Stored entries:
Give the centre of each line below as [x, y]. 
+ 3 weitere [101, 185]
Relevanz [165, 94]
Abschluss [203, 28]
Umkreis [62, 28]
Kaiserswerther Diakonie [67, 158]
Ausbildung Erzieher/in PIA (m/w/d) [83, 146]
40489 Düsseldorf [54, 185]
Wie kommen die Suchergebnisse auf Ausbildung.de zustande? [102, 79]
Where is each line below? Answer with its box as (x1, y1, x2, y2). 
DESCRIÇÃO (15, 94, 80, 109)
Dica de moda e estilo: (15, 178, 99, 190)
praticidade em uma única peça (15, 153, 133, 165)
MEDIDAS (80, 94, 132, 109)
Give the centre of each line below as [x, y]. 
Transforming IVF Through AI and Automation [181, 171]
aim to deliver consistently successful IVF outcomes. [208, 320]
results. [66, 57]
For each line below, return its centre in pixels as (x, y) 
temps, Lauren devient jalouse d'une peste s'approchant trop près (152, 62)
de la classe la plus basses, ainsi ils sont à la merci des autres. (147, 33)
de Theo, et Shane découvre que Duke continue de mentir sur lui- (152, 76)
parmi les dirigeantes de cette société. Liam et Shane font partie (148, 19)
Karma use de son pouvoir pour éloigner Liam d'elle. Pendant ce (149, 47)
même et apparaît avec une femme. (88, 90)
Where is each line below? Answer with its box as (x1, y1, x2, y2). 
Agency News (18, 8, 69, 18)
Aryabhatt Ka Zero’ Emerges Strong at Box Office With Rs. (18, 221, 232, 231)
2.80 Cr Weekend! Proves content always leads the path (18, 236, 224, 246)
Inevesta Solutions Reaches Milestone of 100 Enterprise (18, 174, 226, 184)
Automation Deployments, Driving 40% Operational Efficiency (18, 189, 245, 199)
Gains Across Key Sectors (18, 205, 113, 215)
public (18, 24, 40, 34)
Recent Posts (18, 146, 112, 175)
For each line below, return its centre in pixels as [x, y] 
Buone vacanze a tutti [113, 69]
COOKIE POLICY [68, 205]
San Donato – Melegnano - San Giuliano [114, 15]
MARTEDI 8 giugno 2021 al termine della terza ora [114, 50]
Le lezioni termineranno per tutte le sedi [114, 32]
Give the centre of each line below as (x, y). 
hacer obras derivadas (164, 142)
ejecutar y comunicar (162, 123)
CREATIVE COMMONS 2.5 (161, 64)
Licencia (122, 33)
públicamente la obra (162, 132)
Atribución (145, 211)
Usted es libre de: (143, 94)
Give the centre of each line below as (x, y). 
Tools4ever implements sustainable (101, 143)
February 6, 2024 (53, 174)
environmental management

» REQUIREMENT
Copy all lines above where "Automation" is present.

» RESULT OF THIS TASK
Transforming IVF Through AI and Automation [181, 171]
Automation Deployments, Driving 40% Operational Efficiency (18, 189, 245, 199)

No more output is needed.